Since $A^3-2A-I=0$ , any eigenvalue of $A$ satisfies
$$\lambda^3-2\lambda-1=0 \Rightarrow \lambda=-1, \frac{1 \pm \sqrt{5}}{2}$$
Let $\lambda_{1,2,3}$ be the eigenvalues of $A$. Then
$$tr(A^T)=tr(A^2-I) \Rightarrow
\lambda_1+\lambda_2+\lambda_3 = \lambda_1^2+\lambda_2^2+\lambda_3^2-3 \\
\Rightarrow \sum_{j=1}^3(\lambda_j^2 -\lambda_j -1) =0 \qquad (*)$$
Note that $\lambda= \frac{1 \pm \sqrt{5}}{2}$ satisfy $\lambda^2 -\lambda-1=0$, while $\lambda=-1$ satisfies $\lambda^2 -\lambda-1>0$
It follows from $(*)$ that $-1$ is NOT an eigenvalue of $A$.
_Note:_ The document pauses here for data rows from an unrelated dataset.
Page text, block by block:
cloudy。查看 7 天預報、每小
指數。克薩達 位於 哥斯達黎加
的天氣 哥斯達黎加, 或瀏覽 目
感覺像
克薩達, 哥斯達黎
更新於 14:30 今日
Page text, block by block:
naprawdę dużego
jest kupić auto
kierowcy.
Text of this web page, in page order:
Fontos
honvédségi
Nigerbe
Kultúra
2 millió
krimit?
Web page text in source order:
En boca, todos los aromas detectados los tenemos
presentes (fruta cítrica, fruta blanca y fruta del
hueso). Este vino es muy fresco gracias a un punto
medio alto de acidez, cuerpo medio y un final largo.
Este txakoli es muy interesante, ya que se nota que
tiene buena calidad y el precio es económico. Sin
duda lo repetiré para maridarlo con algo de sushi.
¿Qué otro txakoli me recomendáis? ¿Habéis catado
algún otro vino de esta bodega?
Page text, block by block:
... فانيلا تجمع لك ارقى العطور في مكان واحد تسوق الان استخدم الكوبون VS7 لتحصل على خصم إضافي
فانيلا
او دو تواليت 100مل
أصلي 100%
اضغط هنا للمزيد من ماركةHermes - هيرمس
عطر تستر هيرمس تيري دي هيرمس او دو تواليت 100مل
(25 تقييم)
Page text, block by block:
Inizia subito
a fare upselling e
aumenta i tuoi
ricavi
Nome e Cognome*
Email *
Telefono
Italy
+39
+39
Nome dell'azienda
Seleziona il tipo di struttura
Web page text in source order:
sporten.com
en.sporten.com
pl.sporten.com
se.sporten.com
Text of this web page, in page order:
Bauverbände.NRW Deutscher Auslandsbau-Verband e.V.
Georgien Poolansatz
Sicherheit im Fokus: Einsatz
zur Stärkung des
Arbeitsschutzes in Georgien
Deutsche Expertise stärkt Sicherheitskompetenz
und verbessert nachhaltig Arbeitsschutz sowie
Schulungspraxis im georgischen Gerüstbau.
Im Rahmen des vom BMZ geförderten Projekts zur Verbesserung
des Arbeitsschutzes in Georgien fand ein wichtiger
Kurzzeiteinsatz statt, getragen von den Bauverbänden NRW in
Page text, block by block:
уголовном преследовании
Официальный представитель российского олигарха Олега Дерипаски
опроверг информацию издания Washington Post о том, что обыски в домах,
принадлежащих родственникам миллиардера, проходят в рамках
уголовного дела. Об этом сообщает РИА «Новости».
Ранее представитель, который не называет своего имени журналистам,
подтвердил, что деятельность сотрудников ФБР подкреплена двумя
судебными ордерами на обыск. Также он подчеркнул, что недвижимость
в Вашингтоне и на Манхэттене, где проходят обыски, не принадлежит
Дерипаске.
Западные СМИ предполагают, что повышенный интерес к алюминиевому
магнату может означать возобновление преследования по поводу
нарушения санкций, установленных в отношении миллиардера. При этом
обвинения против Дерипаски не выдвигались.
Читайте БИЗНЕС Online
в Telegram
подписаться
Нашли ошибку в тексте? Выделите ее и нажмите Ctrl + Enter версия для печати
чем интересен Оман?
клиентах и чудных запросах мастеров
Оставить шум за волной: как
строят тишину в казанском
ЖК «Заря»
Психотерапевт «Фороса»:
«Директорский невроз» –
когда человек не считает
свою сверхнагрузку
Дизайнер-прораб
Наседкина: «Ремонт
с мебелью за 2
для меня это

Therefore, the minimal polynomial of $A$ is
$$\mu_A(x)=(x- \frac{1 +\sqrt{5}}{2})^\alpha (x- \frac{1 -\sqrt{5}}{2})^\beta$$
Moreover, since $A^3-2A-I=0$ we have $\mu_A(x) | X^3-2X-1$ and hence $\alpha, \beta \leq 1$.
Therefore, we have three choices left:
$$\mu_A(x)=(x- \frac{1 +\sqrt{5}}{2})\\
\mu_A(x)= (x- \frac{1 -\sqrt{5}}{2})\\
\mu_A(x)=(x- \frac{1 +\sqrt{5}}{2}) (x- \frac{1 -\sqrt{5}}{2})$$
The first two lead to the solutions
$$A=\lambda I \qquad \lambda= \frac{1 \pm +\sqrt{5}}{2}$$
While the last gives
$$A^2-A-I =0$$
and hence
$$A=A^T$$